Breastfeeding is the best. I was raised hearing my mom’s blissful stories of nursing us in the middle of the night in her LaZBoy chair and streetlight pouring in, falling asleep there until morning, how it was a nearly religious experience for her. So, although clearly many moms don’t get the chance or things don’t go as planned, I really had my heart set and every ounce of my being determined to make it work.

It turned out not to be an issue with my baby born two weeks past his due date- he just latched on and that was it. Even in the early days of nursing him every couple of hours, the I looked forward to nursing sessions when I could just sit and hold my peanut and do nothing while single-handedly nourishing a new human. And getting a rush of relaxing hormones and eating big plates of food. What’s not to love?
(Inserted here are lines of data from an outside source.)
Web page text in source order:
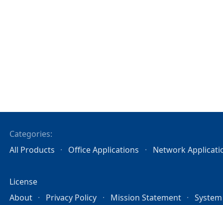
Categories:
All Products
Office Applications Network
License
About
Privacy Policy Mission Statement
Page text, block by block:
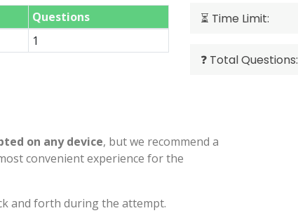
Questions
1
⏳ Time Limit:
❓ Total Questions:
on any device, but we recommend a
convenient experience for the
and forth during the attempt.
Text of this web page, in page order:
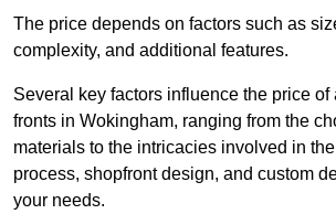
The price depends on factors such as
complexity, and additional features.
Several key factors influence the price
fronts in Wokingham, ranging from the
materials to the intricacies involved in
process, shopfront design, and custom
your needs.
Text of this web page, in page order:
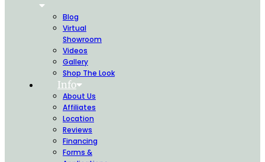
Blog
Virtual
Showroom
Videos
Gallery
Shop The Look
Info
About Us
Affiliates
Location
Reviews
Financing
Forms &
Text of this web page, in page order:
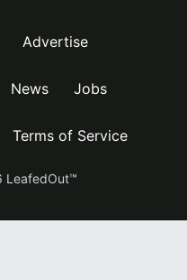
Advertise
News Jobs
Terms of Service
LeafedOut™
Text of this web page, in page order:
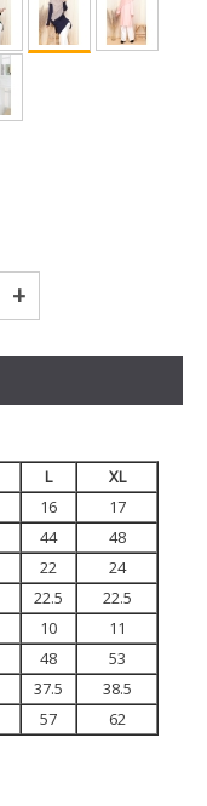
+
L
XL
16
17
44
48
22
24
22.5
22.5
10
11
48
53
37.5
38.5
57 62
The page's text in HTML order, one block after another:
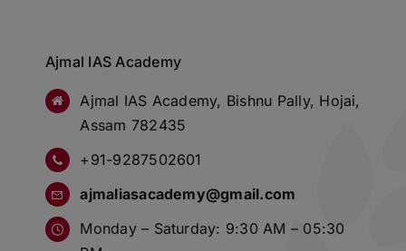
Ajmal IAS Academy
Ajmal IAS Academy, Bishnu Pally, Hojai,
Assam 782435
+91-9287502601
ajmaliasacademy@gmail.com
Monday – Saturday: 9:30 AM – 05:30
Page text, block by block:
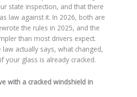
state inspection, and that there
law against it. In 2026, both are
the rules in 2025, and the
than most drivers expect.
law actually says, what changed,
your glass is already cracked.
with a cracked windshield in
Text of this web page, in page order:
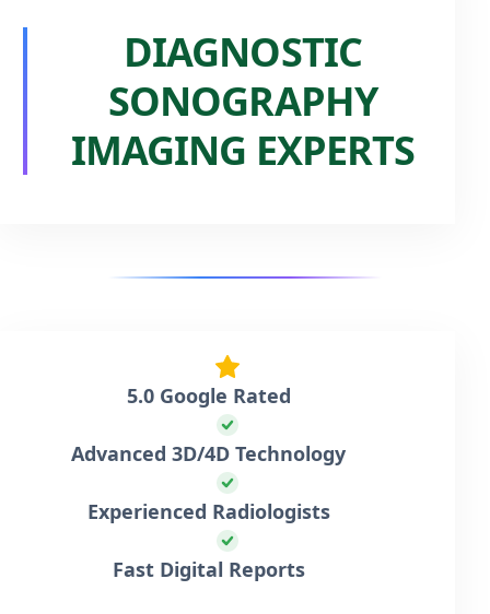
DIAGNOSTIC
SONOGRAPHY
IMAGING EXPERTS
5.0 Google Rated
Advanced 3D/4D Technology
Experienced Radiologists
Fast Digital Reports
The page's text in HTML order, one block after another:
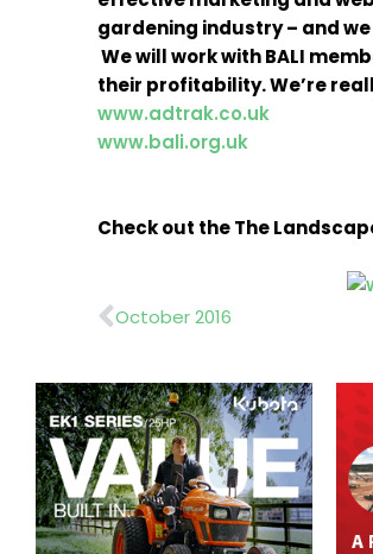
gardening industry – and
We will work with BALI
their profitability. We’re
www.adtrak.co.uk
www.bali.org.uk
Check out the The
Prev
October 2016
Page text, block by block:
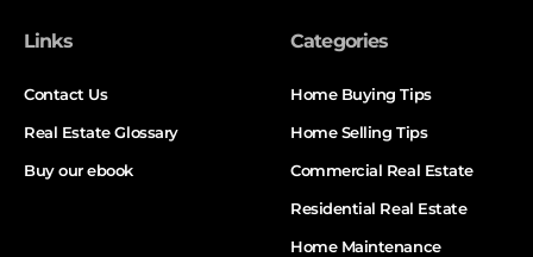
Links
Contact Us
Real Estate Glossary
Buy our ebook
Categories
Home Buying Tips
Home Selling Tips
Commercial Real Estate
Residential Real Estate
Home Maintenance

I went back to work at 5 months. I pumped three times a day to keep my supply up. It worked. I baked lactation cookies that I still make because they’re so delicious- wheat germ, oatmeal, nutritional yeast, flax seed. None of it is proven to work- neither is beer. But I did it all anyway, and it worked, or something did. We normalized breastfeeding in restaurants, cars, parties. Not one person said anything or made me feel uncomfortable. He started signing for “nurse”- the little hand squeezing a cow’s udder.
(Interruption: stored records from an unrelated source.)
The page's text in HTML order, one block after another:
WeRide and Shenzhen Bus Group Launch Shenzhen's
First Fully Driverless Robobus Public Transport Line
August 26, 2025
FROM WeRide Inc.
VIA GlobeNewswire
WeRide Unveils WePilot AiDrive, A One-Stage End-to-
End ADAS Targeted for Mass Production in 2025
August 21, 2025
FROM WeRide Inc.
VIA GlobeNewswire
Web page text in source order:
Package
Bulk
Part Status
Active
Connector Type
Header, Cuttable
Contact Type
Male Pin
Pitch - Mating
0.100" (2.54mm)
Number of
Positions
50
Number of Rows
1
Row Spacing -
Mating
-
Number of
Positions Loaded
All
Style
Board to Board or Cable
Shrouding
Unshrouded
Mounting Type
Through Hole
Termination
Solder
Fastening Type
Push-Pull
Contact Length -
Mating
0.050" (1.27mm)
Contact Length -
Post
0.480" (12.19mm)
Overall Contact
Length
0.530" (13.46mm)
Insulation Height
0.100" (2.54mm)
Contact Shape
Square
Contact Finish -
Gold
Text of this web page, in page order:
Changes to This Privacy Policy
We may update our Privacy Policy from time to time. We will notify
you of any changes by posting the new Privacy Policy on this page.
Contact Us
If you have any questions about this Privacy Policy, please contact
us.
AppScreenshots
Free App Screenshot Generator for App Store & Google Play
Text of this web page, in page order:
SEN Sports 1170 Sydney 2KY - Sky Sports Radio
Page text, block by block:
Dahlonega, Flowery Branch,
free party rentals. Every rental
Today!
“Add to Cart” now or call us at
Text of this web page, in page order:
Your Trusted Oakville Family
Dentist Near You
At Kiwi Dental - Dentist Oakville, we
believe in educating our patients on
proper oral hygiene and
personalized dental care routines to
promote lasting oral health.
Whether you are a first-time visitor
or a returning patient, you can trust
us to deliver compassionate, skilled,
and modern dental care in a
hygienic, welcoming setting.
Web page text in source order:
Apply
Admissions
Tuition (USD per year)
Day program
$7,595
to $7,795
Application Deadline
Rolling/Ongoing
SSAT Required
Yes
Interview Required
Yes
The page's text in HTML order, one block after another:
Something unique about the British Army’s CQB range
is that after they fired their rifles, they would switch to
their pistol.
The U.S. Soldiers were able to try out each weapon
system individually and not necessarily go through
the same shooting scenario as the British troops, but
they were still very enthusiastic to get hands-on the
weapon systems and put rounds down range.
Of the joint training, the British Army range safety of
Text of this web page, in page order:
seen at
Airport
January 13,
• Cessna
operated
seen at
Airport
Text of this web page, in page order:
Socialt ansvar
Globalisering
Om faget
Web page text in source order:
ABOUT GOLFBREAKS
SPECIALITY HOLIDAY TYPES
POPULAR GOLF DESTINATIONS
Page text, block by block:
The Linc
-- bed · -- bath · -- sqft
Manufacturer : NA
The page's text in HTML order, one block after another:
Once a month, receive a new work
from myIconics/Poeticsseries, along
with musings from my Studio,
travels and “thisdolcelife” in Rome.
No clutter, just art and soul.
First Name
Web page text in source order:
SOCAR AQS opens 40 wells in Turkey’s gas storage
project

A year went by. I had always planned on “at least a year,” not knowing how it would feel at that point. I heard that some moms were hating it, and so over it, and that’s totally valid and their experience, but I couldn’t relate. It felt like the gift of all gifts- total nutrition, relaxation, stops the crying, gets them to sleep, and gets them back to sleep in the middle of the night, soothes after vaccinations and during illness, I mean this is a miracle that our bodies can do this.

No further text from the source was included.